++++ Records for this exercise ++++

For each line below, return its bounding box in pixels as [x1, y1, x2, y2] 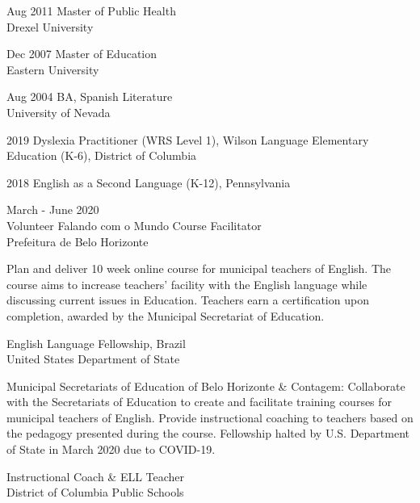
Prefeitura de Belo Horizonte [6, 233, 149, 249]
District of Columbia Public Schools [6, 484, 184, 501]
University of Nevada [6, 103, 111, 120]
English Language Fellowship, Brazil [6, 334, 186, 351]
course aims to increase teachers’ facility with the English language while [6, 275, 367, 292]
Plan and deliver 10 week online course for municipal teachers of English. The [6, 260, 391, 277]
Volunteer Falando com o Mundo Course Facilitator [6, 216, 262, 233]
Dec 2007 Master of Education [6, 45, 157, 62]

++++
++++ Records for this exercise ++++

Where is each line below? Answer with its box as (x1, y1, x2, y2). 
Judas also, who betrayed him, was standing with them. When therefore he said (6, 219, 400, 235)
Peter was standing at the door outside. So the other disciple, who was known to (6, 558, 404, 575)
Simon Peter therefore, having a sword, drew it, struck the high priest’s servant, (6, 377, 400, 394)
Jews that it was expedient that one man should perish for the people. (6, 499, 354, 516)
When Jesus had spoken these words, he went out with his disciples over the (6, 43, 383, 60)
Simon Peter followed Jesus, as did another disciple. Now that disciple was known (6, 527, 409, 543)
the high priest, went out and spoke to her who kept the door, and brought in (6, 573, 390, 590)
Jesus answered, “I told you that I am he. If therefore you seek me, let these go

++++
++++ Records for this exercise ++++

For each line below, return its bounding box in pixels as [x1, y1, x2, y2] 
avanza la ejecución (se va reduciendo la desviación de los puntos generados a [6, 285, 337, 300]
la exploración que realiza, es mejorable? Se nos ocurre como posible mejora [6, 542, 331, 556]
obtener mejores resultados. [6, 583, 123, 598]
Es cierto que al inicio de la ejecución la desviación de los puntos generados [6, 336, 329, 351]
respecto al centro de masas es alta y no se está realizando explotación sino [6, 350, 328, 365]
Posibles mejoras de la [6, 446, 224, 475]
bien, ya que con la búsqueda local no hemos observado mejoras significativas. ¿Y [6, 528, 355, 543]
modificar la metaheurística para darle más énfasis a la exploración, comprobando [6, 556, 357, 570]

++++

▸ Exercise requirements:
Among the lines above, repeat exactly those from the line with "Peter was standing" to the line with "let these go", counting both ends.

▸ Response to this task:
Peter was standing at the door outside. So the other disciple, who was known to (6, 558, 404, 575)
Simon Peter therefore, having a sword, drew it, struck the high priest’s servant, (6, 377, 400, 394)
Jews that it was expedient that one man should perish for the people. (6, 499, 354, 516)
When Jesus had spoken these words, he went out with his disciples over the (6, 43, 383, 60)
Simon Peter followed Jesus, as did another disciple. Now that disciple was known (6, 527, 409, 543)
the high priest, went out and spoke to her who kept the door, and brought in (6, 573, 390, 590)
Jesus answered, “I told you that I am he. If therefore you seek me, let these go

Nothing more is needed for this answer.